AFED #64: Ônibus 174 [Bus 174) (Brazil, 2002); Dir. José Padilha & Felipe Lacerda

In Rio de Janeiro, in June 2000, 21 year-old Sandro Rosa do Nascimento, a young man from an impoverished background, boarded a public bus and held its passengers at gunpoint. What started as an armed robbery rapidly turned into a hostage situation as the police arrived, beginning a four hour stand-off that was captured by television crews and broadcast live to the nation.


The incident became a cause célèbre, highlighting issues both about the state of Brazilean policing and the plight of those less privileged in the country. Made two years after the event Padhila and Lacerda's documentary interviews many of those involved that day - including hostages and police - as well as exploring Sandro's story and the desperate circumstances that led him to attempt the robbery.

For those of us not familiar with the original event it plays out like a tense drama, albeit one from which we suspect not all the principals are going to come out alive. Naturally much use is made of the television footage at the time but it's the added insight of the participants and their families that transforms the raw material into a tragedy where any number of different circumstances and decisions might have led to a more fortunate outcome.

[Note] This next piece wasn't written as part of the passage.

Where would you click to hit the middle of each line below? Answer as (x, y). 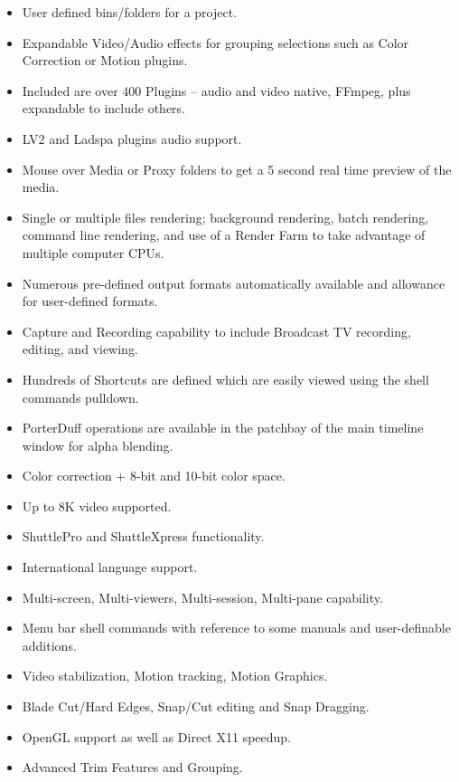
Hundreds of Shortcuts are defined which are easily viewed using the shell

It's impossible for most of us not to sympathise with Sandro, who had witnessed his mother stabbed to death as a young boy and run away to live on the streets. With depressing predictability a rootless, hand-to mouth existence led to drug abuse, petty crime and eventually imprisonment. But what's most sickening is the callous way in which the 'invisible' street children are treated by Brazilian society and a corrupt police force who think nothing of killing them.

For Sandro, who had witnessed the 1993 Candelária massacre, in which eight young people were killed by the police, the decision to hijack the bus almost appears to have become an act of self-validation, a demonstration of his own worth. Those who knew him indicate he was not a violent person and the effects of cocaine may have contributed to his fateful decision that day.

We should probably treat this with a little circumspection, but the sickening final twist to the story will leave many outraged by the callousness and inhumanity of the police. The differing responses to Sandro's fate are a clue to the pervasive ambivalence in Brazil to the issue of street children and an indicator why the country remains a long way from finding a solution.

A powerful and provocative documentary.